I like the way trophy hunting spurs hunters on to becoming highly skilled as to hunt an intelligent animal that "didn't get big by being dumb" but the head alone can't determine how hard it is to hunt the animal. 

I would be more proud of myself as a hunter if I took a 10pt off heavily hunted public land than I would if I shot the animal in the video above. 

Just my 2c and nothing against trophy hunters at all. 

Sent from my MT27i using Tapatalk 2

----------


## Bavarian_Hunter

> This is why the trophy hunting game seems a bit silly to me. Here is a hunter who has never hunted even in the country where the trophy was taken, she hasn't spent any time map hunting, doing recces or learning the lay of the land, and the animal is taken from a place where there is little (or no) hunting pressure. The quality of a trophy says little about the quality of the hunter under these circumstances - so who is the record holder then? 
> 
> I like the way trophy hunting spurs hunters on to becoming highly skilled as to hunt an intelligent animal that "didn't get big by being dumb" but the head alone can't determine how hard it is to hunt the animal. 
> 
> I would be more proud of myself as a hunter if I took a 10pt off heavily hunted public land than I would if I shot the animal in the video above. 
> 
> Just my 2c and nothing against trophy hunters at all. 
> 
> Sent from my MT27i using Tapatalk 2


Very well said mate. Trophy hunting in itself isn't a dirty word depending on what you want out of it. My motto has always been that a trophy isn't measured in inches.

----------


## Happy

Shes got great TTTTTTTTT Teeth though ....

----------


## phillipgr

> Very well said mate. Trophy hunting in itself isn't a dirty word depending on what you want out of it. My motto has always been that a trophy isn't measured in inches.

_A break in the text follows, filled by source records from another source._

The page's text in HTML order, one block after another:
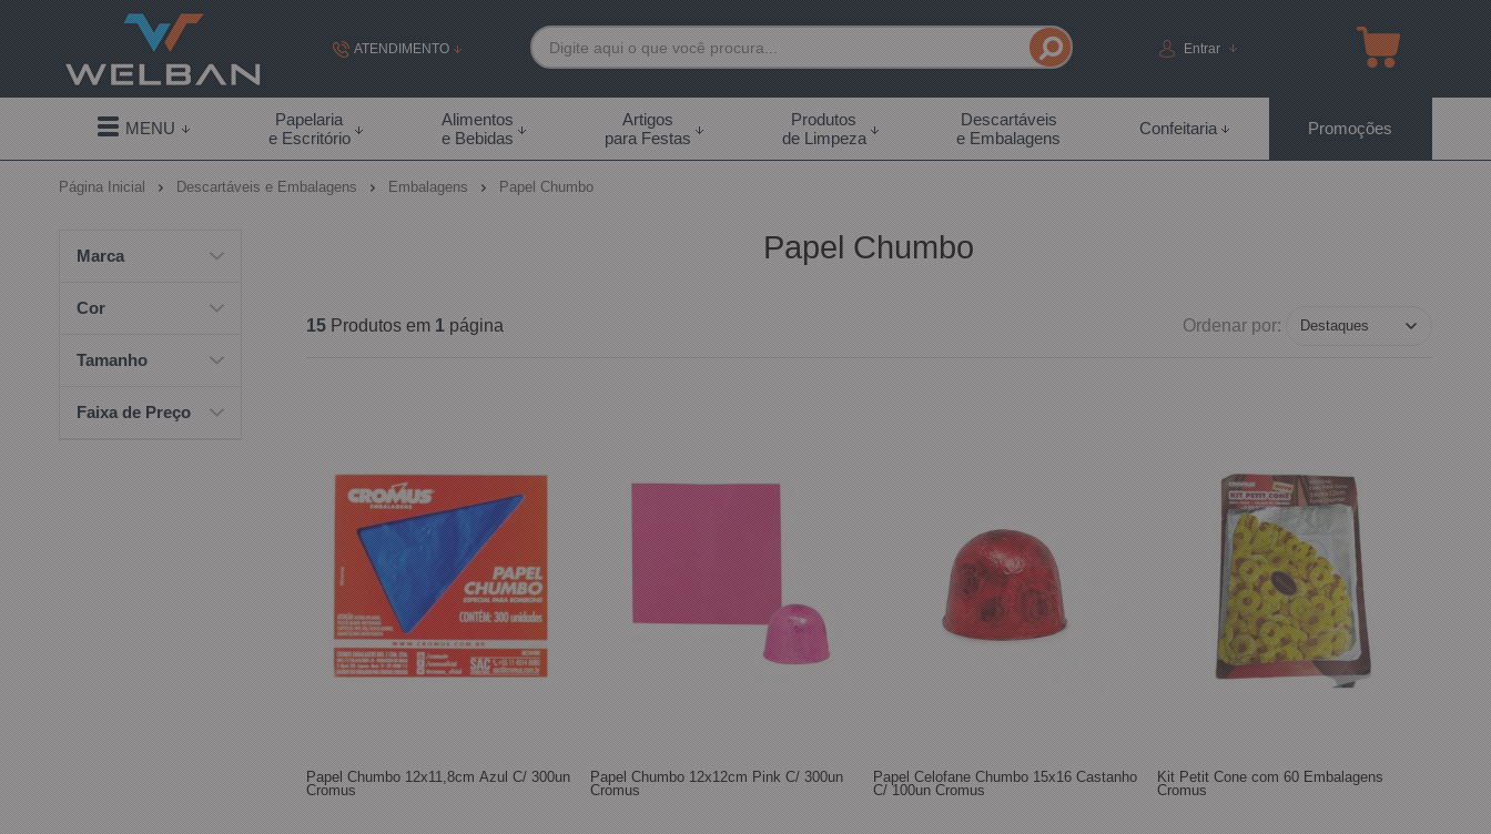
ATENDIMENTO
(19) 99855-7892
(19) 99855-7892
contato@welban.com.br
Segunda à sexta - 08:30h às 18:00h Sábados -
09:00h às 14:00h
Entrar
MENU
Papelaria
e Escritório
Alimentos
e Bebidas
Artigos
para Festas
Produtos
de Limpeza
Descartáveis
e Embalagens
Confeitaria Promoções
Página Inicial Descartáveis e Embalagens Embalagens Papel Chumbo
Marca
Cor
Tamanho
Faixa de Preço
Papel Chumbo
15 Produtos em 1 página Ordenar por:
Papel Chumbo 12x11,8cm Azul C/ 300un
Cromus
Papel Chumbo 12x12cm Pink C/ 300un
Cromus
Papel Celofane Chumbo 15x16 Castanho
C/ 100un Cromus
Kit Petit Cone com 60 Embalagens
Cromus
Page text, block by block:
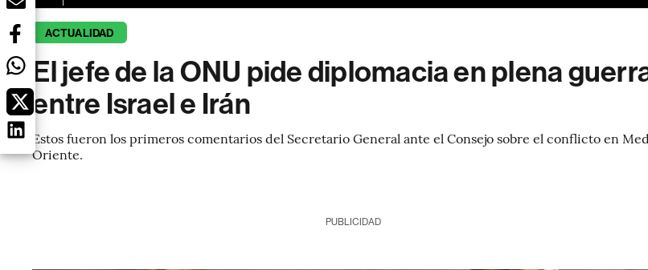
ACTUALIDAD
El jefe de la ONU pide diplomacia en plena
entre Israel e Irán
Estos fueron los primeros comentarios del Secretario General ante el Consejo sobre el conflicto en
Oriente.
PUBLICIDAD
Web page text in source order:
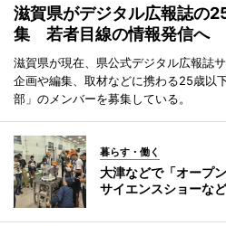
滋賀県がデジタル広報誌の
集 若者目線の情報発信へ
滋賀県が現在、県公式デジタル広報誌
企画や編集、取材などに携わる25歳以
部」のメンバーを募集している。
暮らす・働く
大津などで「オープ
サイエンスショーなど
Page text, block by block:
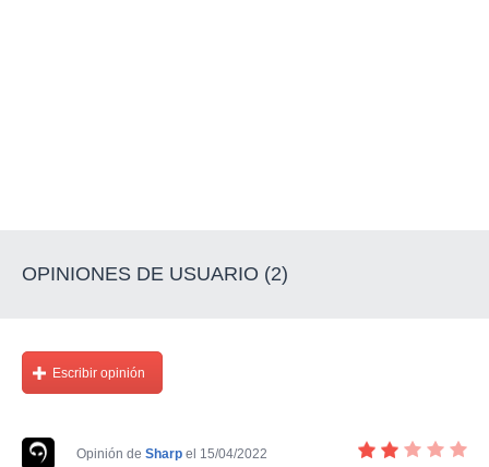
OPINIONES DE USUARIO (2)
Escribir opinión
Opinión de Sharp el 15/04/2022
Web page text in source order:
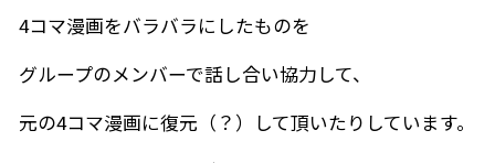
4コマ漫画をバラバラにしたものを
グループのメンバーで話し合い協力して、
元の4コマ漫画に復元（？）して頂いたりしています。
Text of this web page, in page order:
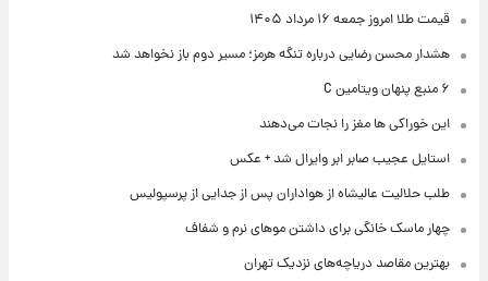
قیمت طلا امروز جمعه ۱۶ مرداد ۱۴۰۵
هشدار محسن رضایی درباره تنگه هرمز؛ مسیر دوم باز نخواهد شد
۶ منبع پنهان ویتامین C
این خوراکی ها مغز را نجات می‌دهند
استایل عجیب صابر ابر وایرال شد + عکس
طلب حلالیت عالیشاه از هواداران پس از جدایی از پرسپولیس
چهار ماسک خانگی برای داشتن موهای نرم و شفاف
بهترین مقاصد دریاچه‌های نزدیک تهران
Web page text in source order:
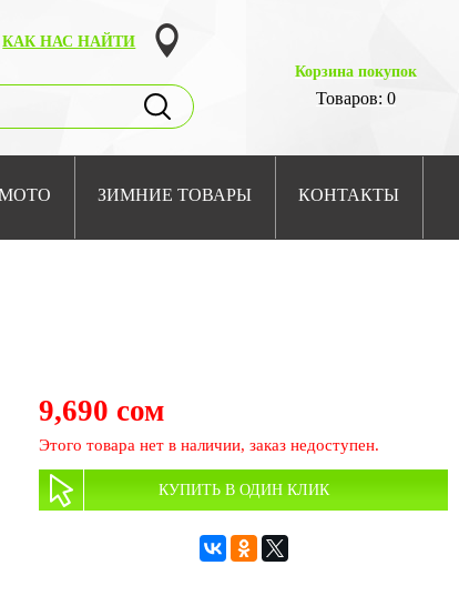
КАК НАС НАЙТИ
Корзина покупок
Товаров: 0
ЗИМНИЕ ТОВАРЫ КОНТАКТЫ
9,690 сом
Этого товара нет в наличии, заказ недоступен.
КУПИТЬ В ОДИН КЛИК
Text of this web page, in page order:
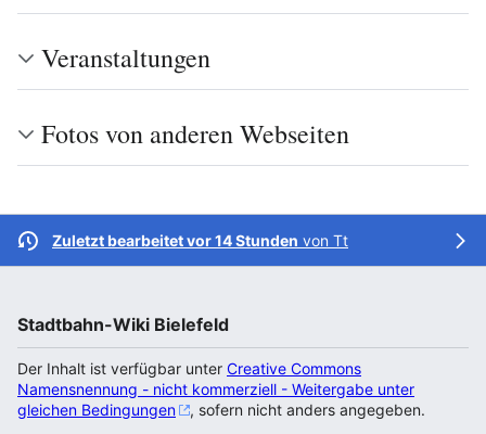
Veranstaltungen
Fotos von anderen Webseiten
Zuletzt bearbeitet vor 14 Stunden von Tt
Stadtbahn-Wiki Bielefeld
Der Inhalt ist verfügbar unter Creative Commons
Namensnennung - nicht kommerziell - Weitergabe unter
gleichen Bedingungen
, sofern nicht anders angegeben.
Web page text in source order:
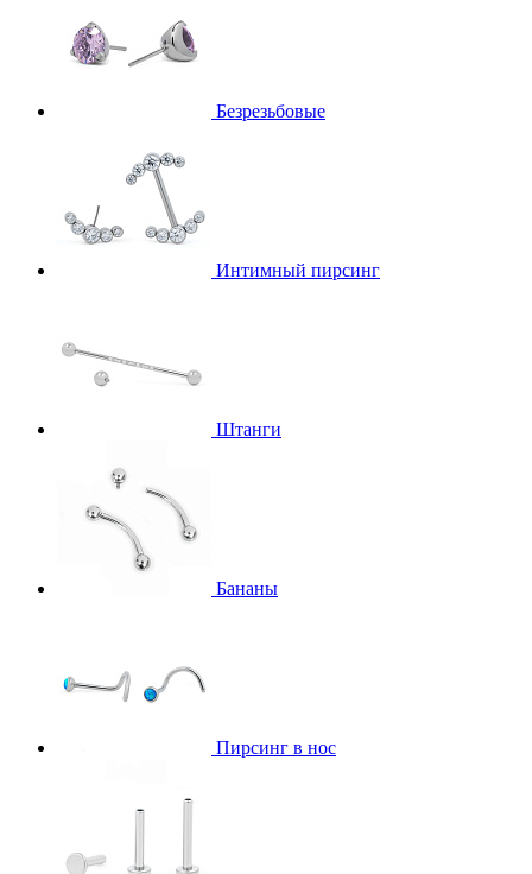
Безрезьбовые
Интимный пирсинг
Штанги
Бананы
Пирсинг в нос
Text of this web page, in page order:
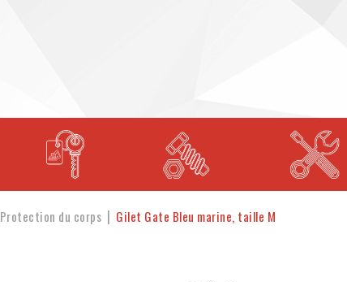
Protection du corps Gilet Gate Bleu marine, taille M
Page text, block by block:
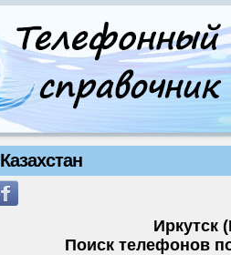
Казахстан
Иркутск
Поиск телефонов

Exactly. Thats something a love about hunting - you can't cheat it. The satisfaction I get from making a kill is directly related to the difficulty. Nothing can buy me the satisfaction, the only way to get it is to put in the hard yards. If I pay for an easy kill, it just won't be the same. 

As Rushy put it to me "every time I don't get one, I invest equity into the next time I do get one"

Sent from my MT27i using Tapatalk 2

----------


## Gibo

Hurry up then!!!  :Psmiley:

----------


## phillipgr

> Hurry up then!!!


Didn't you listen to Rushy, I'm not a useless hunter I'm just saving up equity into my next kill  :ORLY:

----------


## Rushy

> Didn't you listen to Rushy, I'm not a useless hunter I'm just saving up equity into my next kill


Phillip if you are going to quote me you need to get it correct.  It is "sweat equity"

----------


## Bavarian_Hunter

Rushy I wasn't aware that you were a philosopher. Guess you're more than just a pretty face!

----------


## Rushy

> Guess you're more than just a pretty face!


Yes I am..  I am a fine judge of good whiskey and horse flesh as well.

----------


## Bavarian_Hunter

> Yes I am..  I am a fine judge of good whiskey and horse flesh as well.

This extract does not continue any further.